If asked, Eric Hawkins will tell you his official job title is, "Owner, CEO and chief mechanic — I think." He'll add, "We're kind of loose on those things around here."
Here is Park Tool, a bicycle tool company that started six decades ago in the back of a St. Paul Schwinn dealership that today is a global manufacturer and distributor of every manner of contrivance, apparatus, and gizmo necessary to maintain, repair, or clean a bike. Hex wrenches and grease guns, yes; but also the arcane: rotor truing gauges, belt drive sprocket removers, spoke tension meters and saw guides for carbon composite forks.
But loose is not at all the vibe at the company's sleek, orderly, bustling new headquarters just off the Gateway State Trail, where more than 50 employees (along with about 30 local contractors) will this year make and ship more than 450 kinds of tools to 75 countries.
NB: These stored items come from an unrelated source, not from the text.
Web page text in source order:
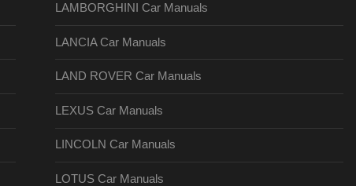
LAMBORGHINI Car Manuals
LANCIA Car Manuals
LAND ROVER Car Manuals
LEXUS Car Manuals
LINCOLN Car Manuals
LOTUS Car Manuals
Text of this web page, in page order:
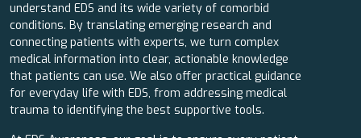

It all started in 1956 when Hawkins' dad, Howard, and his partner, Art Engstrom, bought a bike shop on St. Paul's East Side and started selling Schwinns. A lot of Schwinns. Most every year they were a Top 10 Schwinn dealer in the country. But, Hawkins said, the tools for bikes back then were lousy — imprecise adaptations of basic shop tools. So Engstrom and Howard Hawkins started to invent some, including the now-standard bike repair stand. The tool business got so good that the family eventually sold off the retail bike shops and concentrated on tools.
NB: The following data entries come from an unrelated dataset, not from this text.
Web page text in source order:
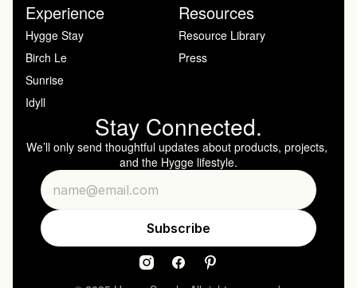
Experience
Hygge Stay
Birch Le
Sunrise
Idyll
Resources
Resource Library
Press
Stay Connected.
We’ll only send thoughtful updates about products, projects,
and the Hygge lifestyle.

Eric Hawkins, 54, of Lake Elmo, started in the bike shop in 1976, joined Park Tool in 1983, and now runs the place. His is a life shaped by bikes.
On his bike-centric upbringing
Bikes were all around us. The funny thing was, my dad was part of one of the biggest Schwinn dealers in the country, but we never got new bikes! We always got used bikes or we built something up, or whatever. But as a kid we'd take biking vacations, back before a lot of people did that. When the Elroy-Sparta [State] Trail opened [in 1967 in western Wisconsin], we were right on that. So we did a lot of bike riding.
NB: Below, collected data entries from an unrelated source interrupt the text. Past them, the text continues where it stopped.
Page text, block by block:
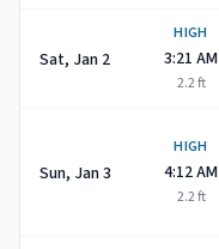
Sat, Jan 2
HIGH
3:21 AM
2.2ft
Sun, Jan 3
HIGH
4:12 AM
2.2ft

On his father and Engstrom's biking
They were once they got into the business. But I still have my dad's old [Schwinn] Paramount here. He probably rode more after he retired. Spring and summer — they were busy. They had a lot of things going on with bikes that did not involve riding them.
On his number of personal bikes today
If you want to include all of the collector bikes, I probably have somewhere over 100. Bikes that I ride, I probably have six or seven. I've got an Orbea road bike. I have a couple of old [racing] team bikes, one from the Discovery Team, one from the old Motorola Team. I have a Salsa fat bike. And a couple of Bianchis just for riding around. A [Salsa] Fargo that I ride to work with bags and lights and fenders on it. And I'm a unicycle guy.